**Task statement**
Every line of the material that includes the word "your" is to be shown.

**Data for processing**
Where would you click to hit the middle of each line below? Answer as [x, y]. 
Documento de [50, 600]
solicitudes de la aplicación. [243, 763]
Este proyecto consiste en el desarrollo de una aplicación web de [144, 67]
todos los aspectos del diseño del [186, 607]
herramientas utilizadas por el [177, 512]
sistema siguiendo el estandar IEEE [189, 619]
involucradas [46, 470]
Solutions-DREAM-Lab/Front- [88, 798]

--

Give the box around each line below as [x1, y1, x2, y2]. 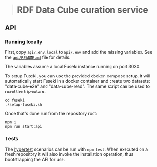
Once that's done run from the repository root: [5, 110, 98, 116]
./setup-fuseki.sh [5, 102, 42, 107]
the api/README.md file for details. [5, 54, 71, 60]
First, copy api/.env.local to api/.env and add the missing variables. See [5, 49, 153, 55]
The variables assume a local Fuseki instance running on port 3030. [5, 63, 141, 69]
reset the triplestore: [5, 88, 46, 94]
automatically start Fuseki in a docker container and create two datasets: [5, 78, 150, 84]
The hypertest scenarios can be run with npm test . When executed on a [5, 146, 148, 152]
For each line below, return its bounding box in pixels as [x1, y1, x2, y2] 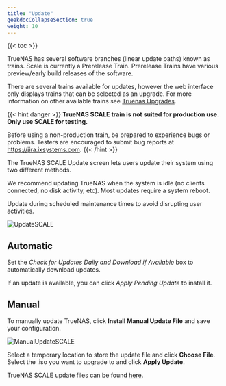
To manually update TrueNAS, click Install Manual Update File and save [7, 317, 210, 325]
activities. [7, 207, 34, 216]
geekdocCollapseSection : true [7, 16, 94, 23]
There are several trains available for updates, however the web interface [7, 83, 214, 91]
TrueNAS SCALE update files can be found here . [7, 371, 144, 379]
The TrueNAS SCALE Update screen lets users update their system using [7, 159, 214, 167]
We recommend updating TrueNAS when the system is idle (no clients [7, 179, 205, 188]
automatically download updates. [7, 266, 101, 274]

==

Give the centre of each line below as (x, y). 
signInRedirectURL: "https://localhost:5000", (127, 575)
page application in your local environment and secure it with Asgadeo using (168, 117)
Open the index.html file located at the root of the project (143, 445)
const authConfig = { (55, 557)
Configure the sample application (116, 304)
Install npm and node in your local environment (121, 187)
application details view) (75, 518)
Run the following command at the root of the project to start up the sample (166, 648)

**Problem solution**
page application in your local environment and secure it with Asgadeo using (168, 117)
Install npm and node in your local environment (121, 187)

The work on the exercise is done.